Throughout his first term, Obama will be constantly pushing truly massive new spending projects. More banking bailouts, the auto bailout, bailouts for other industries, socialized medicine, pork ridden budgets, global warming funds -- it goes on and on. If Republicans oppose those very same massive spending projects, they can make that the core of their campaign in 2010.
Now, some people would say that won't work for three reasons:
1) The American people don't care about pork projects. It is true that few representatives are ever going to lose a state or a district because they voted for too much spending.
But, and this a big but -- what's good for a particular politician on the micro level can be extremely damaging for a political party on a macro level if the behavior spreads.
Put another way, people don't mind when THEIR representative brings home a "Bridge to Nowhere," but boy do they hate the idea of OTHER PEOPLE benefiting from government largesse.
Moreover, with the Democrats in charge, these big spending bills will inevitably be incredibly wasteful and full of corrupt "one hand washes the other" spending. That sort of obscene corruption and grotesque back scratching certainly isn't going to be what most Americans thought Barack meant when he said he was going to "change the way Washington works" and they will be offended by it.
2) The Republicans have no credibility on deficit spending after the Bush years. The GOP's reputation in this area certainly took a huge, much deserved hit during the Bush years.
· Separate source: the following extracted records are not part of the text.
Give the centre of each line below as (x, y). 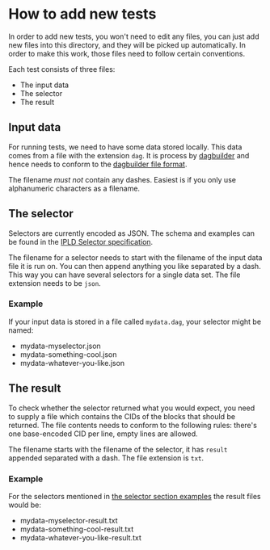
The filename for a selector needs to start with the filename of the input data (135, 257)
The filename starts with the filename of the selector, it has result (118, 449)
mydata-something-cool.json (68, 354)
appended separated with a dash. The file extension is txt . (106, 458)
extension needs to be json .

However, A) Obama is going to be the biggest spending President in American history by far and B) People are going to pay a lot more attention to what happens in 2009 and 2010 than what happened between 2001-2008. If the GOP continues to oppose these wasteful bills as the Democrats continue to support them, the American people will give credit where credit is due for fiscal conservatism. Do keep in mind though, even if the GOP turns into a party-full of Jim DeMints and John Shadeggs, it will take several months for it to fully sink in with the American public after the poor performance of the Bush years.
3) If the American people really cared about spending, they wouldn't have sided so heavily with the Dems in 2008. The Republicans talked a lot about cutting spending and small government issues throughout the Bush years, but they didn't walk the walk. You can't credibly run as a small government, deficit-cutting party when the government expands under your watch and spending explodes.